# Required work:
Search the records for the word "from". Copy every line where it appears.

# Supplied information:
####################
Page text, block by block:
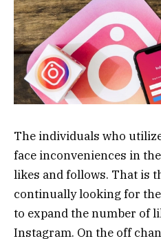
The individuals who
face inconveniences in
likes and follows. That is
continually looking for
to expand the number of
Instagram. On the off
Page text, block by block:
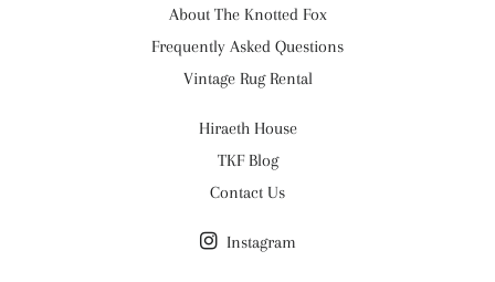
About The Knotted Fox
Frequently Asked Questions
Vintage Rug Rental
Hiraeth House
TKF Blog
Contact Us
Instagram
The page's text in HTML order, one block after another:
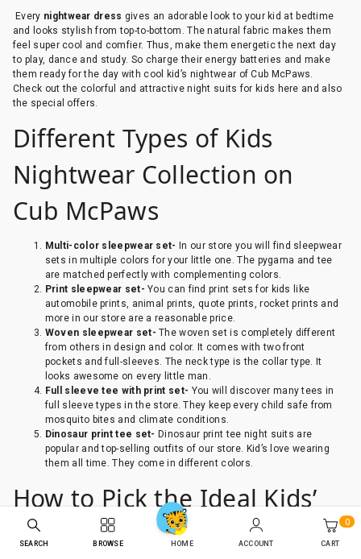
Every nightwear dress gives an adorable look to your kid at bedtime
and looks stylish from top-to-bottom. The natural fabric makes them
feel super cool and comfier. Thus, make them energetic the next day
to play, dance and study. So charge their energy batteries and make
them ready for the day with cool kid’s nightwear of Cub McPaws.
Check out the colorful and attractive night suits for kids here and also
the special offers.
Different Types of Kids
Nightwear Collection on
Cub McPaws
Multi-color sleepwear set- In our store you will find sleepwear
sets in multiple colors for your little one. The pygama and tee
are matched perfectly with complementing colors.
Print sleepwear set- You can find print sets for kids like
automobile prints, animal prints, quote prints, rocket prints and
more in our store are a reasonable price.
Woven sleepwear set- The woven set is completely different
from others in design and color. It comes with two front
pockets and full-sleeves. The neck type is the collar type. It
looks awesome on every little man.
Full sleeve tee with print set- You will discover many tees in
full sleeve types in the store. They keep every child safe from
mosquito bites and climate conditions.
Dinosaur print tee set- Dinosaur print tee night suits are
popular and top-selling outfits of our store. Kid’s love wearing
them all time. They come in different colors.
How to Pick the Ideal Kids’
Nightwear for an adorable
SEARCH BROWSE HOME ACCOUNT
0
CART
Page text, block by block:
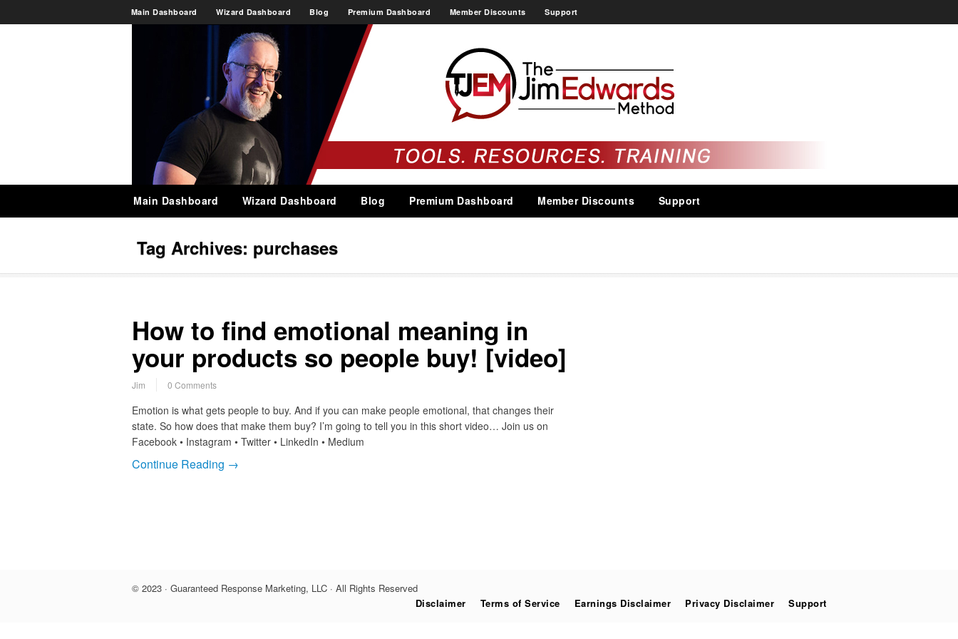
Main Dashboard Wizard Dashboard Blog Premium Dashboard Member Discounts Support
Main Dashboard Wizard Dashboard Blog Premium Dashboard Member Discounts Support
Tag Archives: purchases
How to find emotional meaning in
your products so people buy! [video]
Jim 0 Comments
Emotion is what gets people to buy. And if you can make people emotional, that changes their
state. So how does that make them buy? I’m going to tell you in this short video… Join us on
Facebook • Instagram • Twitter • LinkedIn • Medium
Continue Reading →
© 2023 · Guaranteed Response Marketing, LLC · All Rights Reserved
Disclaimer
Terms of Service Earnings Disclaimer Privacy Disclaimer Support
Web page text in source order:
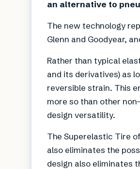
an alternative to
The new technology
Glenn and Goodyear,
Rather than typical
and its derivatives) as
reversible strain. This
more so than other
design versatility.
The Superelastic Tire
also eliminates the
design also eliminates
####################
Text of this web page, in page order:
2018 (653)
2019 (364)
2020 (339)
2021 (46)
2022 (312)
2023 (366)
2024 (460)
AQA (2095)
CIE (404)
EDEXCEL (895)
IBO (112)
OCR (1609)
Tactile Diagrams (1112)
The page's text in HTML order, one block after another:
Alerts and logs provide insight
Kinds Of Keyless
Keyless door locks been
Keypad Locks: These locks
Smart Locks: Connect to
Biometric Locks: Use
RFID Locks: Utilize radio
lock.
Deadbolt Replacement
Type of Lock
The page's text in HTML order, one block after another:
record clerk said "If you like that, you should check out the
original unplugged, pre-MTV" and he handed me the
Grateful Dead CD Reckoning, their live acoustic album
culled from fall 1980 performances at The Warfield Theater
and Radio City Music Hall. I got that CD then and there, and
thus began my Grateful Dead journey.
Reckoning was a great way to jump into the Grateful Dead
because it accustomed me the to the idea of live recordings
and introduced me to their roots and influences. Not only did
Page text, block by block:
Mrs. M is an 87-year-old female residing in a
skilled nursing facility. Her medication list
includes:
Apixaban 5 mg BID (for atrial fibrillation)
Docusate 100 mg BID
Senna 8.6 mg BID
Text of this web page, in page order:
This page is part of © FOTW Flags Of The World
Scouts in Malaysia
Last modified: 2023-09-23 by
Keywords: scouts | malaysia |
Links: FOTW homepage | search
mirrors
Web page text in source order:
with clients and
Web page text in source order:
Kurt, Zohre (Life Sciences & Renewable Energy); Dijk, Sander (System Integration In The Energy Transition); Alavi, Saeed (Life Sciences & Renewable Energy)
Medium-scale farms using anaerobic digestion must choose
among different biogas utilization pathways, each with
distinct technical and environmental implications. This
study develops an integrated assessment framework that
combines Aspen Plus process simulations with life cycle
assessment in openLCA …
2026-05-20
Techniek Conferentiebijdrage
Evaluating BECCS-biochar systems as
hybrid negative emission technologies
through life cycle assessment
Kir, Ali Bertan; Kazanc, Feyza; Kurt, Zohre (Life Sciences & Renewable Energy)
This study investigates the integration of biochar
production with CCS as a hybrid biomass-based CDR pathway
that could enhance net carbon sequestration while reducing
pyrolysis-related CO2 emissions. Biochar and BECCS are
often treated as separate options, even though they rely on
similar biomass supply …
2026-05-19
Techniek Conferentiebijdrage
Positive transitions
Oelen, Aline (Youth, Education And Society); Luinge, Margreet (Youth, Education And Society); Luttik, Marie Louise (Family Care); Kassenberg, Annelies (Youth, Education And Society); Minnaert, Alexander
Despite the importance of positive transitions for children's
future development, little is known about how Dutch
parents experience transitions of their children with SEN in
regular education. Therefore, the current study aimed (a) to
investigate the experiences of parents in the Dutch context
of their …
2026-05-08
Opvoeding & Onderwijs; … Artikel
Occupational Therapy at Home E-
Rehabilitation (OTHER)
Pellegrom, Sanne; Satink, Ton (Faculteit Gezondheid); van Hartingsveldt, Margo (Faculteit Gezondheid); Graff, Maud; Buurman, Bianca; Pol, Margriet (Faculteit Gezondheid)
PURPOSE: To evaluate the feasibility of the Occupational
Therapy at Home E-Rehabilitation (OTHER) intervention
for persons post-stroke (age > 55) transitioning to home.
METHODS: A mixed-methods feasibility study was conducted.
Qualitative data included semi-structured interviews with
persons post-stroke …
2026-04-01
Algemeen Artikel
####################
# Task response:
and looks stylish from top-to-bottom. The natural fabric makes them
from others in design and color. It comes with two front
full sleeve types in the store. They keep every child safe from
culled from fall 1980 performances at The Warfield Theater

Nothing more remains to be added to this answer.